I am currently working as an Applied Scientist at Amazon India. Prior to that, I was a Postdoctoral Researcher at Google Research India. I completed my PhD from the Department of Computer Science and Automation, Indian Institute of Science Bangalore under the guidance of Dr. Partha Pratim Talukdar. My thesis topic was on Knowledge Graph Embedding methods. Prior to that, I have been a master's student in the same department and worked under the guidance of Dr. Shivani Agarwal in the area of Machine Learning at the Machine Learning and Learning Theory Lab.
I am broadly interested in methods for Knowledge Graph (KG) creation and expansion and application of such background KGs for end tasks such as Question Answering and Document Classification. My current research focuses on improving KG completion methods and their application on densifying Open KGs extracted from a text corpus.
Working on Product Information Extraction.
Working on Language Models.
Worked on Search Query Recommendation.
Worked on Task Specific Knowledge Graph Construction.
Worked on conversation based searches on entertainment domain. It requires solving multiple sub-problems like named-entity recognition, user-intent detection etc. My work is focused on finding user intents and context management during conversation. I am also working on a template-based method which can be used for named-entity recognition and user-intent detection. It can also be used for generating suggestions as user types the query.
Coordinate Descent Algorithms form a class of simple optimization algorithms which has received attention of many researchers in last decade. There has been significant advancements in adapting these algorithms in parallel (multi-core) settings. In this project, we focused on studying parallel versions of Coordinate Descent Algorithms. We also implemented and conducted experiments with some of these algorithms.

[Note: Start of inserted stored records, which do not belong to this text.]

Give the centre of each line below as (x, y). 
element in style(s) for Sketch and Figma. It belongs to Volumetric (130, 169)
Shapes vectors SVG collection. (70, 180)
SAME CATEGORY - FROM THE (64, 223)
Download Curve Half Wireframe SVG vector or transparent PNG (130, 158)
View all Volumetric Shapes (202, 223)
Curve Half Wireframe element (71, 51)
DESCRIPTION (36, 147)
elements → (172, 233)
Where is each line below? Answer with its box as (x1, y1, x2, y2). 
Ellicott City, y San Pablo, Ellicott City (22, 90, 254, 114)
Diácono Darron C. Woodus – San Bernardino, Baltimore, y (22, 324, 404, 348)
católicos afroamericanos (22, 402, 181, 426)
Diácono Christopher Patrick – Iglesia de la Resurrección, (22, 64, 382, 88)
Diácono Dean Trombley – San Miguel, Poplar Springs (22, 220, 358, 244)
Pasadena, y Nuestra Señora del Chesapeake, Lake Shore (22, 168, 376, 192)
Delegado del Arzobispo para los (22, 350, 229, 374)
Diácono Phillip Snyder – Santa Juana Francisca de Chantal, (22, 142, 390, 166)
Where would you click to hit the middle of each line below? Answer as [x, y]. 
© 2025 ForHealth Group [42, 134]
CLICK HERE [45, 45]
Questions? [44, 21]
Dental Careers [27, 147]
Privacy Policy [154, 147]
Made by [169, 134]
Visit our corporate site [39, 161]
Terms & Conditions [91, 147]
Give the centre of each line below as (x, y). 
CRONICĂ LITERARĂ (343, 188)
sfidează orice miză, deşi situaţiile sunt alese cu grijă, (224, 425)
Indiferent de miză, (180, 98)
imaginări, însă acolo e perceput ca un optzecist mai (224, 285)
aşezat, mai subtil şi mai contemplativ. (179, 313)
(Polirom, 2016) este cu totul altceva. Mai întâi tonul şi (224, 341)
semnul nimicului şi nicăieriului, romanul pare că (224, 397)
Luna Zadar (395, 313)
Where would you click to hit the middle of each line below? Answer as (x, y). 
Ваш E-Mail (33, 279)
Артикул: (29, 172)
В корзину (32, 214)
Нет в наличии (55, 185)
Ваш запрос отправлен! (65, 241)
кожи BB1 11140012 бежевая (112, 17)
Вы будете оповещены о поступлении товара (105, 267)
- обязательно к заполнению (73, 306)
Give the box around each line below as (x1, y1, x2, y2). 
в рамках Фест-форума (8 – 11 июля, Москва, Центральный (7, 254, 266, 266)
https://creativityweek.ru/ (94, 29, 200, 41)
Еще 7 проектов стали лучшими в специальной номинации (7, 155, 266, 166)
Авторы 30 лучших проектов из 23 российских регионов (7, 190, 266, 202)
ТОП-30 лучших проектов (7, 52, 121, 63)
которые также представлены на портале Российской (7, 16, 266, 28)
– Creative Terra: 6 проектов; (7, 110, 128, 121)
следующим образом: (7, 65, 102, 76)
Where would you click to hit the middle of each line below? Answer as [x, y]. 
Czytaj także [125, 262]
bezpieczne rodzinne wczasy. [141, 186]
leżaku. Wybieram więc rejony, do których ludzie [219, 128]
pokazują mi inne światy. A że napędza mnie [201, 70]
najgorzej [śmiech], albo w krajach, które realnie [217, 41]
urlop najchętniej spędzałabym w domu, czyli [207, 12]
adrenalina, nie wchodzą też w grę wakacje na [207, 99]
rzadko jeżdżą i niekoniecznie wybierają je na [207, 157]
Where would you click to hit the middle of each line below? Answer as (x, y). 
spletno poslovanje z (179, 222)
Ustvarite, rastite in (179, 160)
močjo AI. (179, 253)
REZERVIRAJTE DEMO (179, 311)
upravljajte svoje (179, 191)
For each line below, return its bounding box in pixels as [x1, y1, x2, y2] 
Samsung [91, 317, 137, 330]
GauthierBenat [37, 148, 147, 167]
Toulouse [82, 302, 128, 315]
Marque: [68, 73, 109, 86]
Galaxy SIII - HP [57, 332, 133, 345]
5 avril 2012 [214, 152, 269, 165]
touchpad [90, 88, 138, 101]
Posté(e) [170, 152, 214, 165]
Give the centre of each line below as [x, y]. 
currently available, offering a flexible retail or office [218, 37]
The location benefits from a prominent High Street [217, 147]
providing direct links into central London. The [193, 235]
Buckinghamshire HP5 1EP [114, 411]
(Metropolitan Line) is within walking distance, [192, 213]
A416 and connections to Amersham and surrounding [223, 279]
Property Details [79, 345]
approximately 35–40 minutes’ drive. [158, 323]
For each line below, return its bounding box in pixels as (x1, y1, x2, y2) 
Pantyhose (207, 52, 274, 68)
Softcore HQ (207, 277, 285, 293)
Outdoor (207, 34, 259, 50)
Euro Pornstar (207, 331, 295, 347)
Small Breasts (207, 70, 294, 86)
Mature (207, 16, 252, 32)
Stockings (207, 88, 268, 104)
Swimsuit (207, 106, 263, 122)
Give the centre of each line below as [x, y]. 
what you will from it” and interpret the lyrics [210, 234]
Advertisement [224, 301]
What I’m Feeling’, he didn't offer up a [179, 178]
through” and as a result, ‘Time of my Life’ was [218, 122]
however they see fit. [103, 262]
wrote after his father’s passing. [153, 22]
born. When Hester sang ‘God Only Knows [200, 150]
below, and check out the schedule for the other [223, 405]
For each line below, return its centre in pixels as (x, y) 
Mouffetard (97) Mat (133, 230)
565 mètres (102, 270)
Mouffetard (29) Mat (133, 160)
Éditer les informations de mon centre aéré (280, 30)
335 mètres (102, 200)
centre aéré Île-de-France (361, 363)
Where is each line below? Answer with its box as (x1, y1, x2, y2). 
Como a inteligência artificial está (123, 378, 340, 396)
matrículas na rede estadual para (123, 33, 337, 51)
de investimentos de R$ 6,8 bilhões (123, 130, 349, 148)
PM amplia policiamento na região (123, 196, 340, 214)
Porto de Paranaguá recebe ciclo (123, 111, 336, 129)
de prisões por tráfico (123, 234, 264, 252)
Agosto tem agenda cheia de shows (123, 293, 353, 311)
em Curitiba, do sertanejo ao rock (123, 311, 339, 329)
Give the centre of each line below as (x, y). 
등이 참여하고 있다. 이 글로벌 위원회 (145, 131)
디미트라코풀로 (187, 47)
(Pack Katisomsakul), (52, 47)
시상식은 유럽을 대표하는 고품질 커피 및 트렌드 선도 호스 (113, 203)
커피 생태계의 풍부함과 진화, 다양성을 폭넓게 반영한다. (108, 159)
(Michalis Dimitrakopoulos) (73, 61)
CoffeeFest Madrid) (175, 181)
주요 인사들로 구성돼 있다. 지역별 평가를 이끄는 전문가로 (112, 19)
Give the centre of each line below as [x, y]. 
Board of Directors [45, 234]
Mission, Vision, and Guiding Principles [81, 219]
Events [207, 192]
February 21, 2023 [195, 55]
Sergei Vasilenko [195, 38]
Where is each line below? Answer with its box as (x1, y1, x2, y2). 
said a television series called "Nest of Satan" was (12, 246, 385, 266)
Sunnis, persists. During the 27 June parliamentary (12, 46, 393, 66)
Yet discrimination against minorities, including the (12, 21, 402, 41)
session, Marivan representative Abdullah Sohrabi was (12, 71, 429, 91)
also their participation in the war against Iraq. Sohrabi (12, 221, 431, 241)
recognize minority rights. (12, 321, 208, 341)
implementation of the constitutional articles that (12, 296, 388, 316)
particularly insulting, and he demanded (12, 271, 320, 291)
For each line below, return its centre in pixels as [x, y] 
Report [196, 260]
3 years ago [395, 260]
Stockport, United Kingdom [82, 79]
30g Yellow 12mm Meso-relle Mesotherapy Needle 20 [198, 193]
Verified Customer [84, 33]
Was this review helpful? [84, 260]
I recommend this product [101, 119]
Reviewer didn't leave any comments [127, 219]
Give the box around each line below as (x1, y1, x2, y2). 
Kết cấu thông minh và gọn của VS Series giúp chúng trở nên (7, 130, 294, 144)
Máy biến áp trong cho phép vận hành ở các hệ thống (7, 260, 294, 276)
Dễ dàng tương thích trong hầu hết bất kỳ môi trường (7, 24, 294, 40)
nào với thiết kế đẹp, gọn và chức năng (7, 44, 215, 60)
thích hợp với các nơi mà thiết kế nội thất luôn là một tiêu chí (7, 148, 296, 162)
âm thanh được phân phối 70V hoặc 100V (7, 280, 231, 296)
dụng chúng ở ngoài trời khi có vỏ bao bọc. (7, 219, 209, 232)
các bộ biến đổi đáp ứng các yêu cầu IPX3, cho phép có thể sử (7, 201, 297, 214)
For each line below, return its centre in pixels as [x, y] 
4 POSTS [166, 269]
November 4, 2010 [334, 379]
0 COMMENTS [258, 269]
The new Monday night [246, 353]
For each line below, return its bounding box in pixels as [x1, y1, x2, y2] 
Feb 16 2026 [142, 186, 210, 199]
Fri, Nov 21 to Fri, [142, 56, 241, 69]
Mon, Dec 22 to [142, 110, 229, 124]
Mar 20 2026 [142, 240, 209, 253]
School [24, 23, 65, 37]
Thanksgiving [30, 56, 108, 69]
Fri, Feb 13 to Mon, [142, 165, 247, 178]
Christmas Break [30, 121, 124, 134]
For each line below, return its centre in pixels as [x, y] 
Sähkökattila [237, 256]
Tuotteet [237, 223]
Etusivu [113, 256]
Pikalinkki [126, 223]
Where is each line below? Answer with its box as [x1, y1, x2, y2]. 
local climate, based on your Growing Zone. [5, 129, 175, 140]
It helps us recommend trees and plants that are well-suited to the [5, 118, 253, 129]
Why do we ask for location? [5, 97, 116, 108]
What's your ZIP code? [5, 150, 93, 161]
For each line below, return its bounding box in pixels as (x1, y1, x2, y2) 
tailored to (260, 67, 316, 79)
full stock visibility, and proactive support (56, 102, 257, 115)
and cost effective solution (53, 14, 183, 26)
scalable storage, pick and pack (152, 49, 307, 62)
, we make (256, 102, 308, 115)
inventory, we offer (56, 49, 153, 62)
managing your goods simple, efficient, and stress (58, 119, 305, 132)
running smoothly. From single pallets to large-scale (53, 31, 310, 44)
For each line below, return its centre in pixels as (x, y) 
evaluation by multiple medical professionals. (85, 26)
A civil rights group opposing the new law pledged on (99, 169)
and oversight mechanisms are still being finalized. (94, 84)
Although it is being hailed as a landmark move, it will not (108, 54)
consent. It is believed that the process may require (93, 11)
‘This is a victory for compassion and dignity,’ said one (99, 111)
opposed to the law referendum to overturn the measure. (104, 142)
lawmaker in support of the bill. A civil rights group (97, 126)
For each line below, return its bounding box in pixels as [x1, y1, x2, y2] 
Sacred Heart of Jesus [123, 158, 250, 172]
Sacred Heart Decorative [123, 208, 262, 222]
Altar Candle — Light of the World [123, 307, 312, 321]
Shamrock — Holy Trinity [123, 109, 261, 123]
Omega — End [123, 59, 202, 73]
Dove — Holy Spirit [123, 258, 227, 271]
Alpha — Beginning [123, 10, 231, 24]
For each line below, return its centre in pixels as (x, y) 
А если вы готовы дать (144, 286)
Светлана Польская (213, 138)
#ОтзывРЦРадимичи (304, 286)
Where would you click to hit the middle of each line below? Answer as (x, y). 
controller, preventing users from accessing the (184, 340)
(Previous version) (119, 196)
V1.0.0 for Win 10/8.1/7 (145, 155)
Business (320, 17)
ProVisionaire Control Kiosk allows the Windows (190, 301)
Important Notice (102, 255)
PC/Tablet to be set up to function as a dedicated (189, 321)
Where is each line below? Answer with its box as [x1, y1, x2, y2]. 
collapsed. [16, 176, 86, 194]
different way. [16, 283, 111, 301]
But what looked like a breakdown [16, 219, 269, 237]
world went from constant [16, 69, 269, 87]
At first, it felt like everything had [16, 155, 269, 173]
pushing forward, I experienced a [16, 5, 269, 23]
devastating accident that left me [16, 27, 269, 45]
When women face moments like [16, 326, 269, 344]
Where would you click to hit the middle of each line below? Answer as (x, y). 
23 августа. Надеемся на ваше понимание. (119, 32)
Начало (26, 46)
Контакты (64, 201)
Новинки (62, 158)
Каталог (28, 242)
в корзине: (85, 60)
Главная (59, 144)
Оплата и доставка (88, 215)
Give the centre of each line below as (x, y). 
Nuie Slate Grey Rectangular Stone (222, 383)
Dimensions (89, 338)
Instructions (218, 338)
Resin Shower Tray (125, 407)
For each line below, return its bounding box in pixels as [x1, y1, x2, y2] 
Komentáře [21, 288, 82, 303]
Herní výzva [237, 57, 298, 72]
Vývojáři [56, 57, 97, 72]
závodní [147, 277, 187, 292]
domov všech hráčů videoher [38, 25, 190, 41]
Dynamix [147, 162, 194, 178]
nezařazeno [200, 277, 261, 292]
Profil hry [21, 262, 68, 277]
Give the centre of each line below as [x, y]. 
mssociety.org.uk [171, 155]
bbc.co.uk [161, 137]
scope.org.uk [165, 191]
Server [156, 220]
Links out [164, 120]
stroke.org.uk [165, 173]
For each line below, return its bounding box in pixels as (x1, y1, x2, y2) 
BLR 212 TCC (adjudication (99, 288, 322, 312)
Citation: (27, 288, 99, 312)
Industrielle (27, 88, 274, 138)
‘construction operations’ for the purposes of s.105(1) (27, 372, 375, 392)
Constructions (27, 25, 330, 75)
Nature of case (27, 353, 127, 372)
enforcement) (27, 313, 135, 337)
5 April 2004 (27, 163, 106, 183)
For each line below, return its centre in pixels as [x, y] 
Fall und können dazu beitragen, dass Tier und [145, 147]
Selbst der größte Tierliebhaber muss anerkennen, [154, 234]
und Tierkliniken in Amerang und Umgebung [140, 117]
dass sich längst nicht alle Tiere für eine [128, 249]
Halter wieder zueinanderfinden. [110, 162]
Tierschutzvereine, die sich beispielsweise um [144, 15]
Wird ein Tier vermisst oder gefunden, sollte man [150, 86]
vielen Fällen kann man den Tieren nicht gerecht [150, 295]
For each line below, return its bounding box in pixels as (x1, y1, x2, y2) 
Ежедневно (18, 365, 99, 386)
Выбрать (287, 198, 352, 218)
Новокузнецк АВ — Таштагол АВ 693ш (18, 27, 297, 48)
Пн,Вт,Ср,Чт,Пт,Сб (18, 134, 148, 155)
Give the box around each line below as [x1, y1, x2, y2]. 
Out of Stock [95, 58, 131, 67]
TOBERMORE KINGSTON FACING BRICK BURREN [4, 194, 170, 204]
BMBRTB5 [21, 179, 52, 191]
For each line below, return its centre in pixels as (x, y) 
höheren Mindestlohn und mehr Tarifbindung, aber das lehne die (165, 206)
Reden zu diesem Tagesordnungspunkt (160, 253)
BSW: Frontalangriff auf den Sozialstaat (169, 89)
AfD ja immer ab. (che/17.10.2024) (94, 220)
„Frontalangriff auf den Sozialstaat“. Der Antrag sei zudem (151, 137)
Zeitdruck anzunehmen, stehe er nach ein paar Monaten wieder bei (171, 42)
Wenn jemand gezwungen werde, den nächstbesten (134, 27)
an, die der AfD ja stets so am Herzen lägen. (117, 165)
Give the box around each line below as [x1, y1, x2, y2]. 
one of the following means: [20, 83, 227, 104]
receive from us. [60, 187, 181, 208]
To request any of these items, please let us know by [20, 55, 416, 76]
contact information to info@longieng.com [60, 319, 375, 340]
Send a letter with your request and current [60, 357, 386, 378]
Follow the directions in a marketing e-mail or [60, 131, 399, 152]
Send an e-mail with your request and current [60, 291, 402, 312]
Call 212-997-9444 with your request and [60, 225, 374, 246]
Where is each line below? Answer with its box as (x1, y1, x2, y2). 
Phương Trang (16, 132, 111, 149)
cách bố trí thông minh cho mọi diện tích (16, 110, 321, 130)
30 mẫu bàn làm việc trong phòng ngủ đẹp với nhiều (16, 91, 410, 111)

Entity linking(EL) is a process of mapping textual mentions of named-entities in text to an entity in some knowledge base. EL is used in numerous areas of natural language processing to automate structured information retrieval from raw corpus. In this project, we focused on D2W (Disambiguation to Wikipedia) task, where we map textual mentions to corresponding Wikipedia pages. Specifically, we studied the effects of co-reference resolution (using Stanford CoreNLP) on the performance of Wikifier system for D2W task.
This project aims to develop a technique for estimating the probability of patients' mortality in the Indian intensive care units. We apply different machine learning techniques (specifically, linear and non-linear logistic regression) to this problem. We also propose a boosting-style approach for predicting patient mortality rates, which automatically builds a score-based system for Indian patient data.
Null derefence is a common bug in programs. This project applies the abstract interpretation framework for the analysis of null dereferences in Java programs using Soot framework.
This project automates the question paper generation process for examinations. It covers the process of creation of questions database, selection of questions for exams meeting certain criteria and generation of encrypted paper and its decryption.
The aim of the project was to implement a basic viewer which can render tetrahedral meshes read from a file. It also supports rendering of individual meshes and group of meshes at different scaling levels.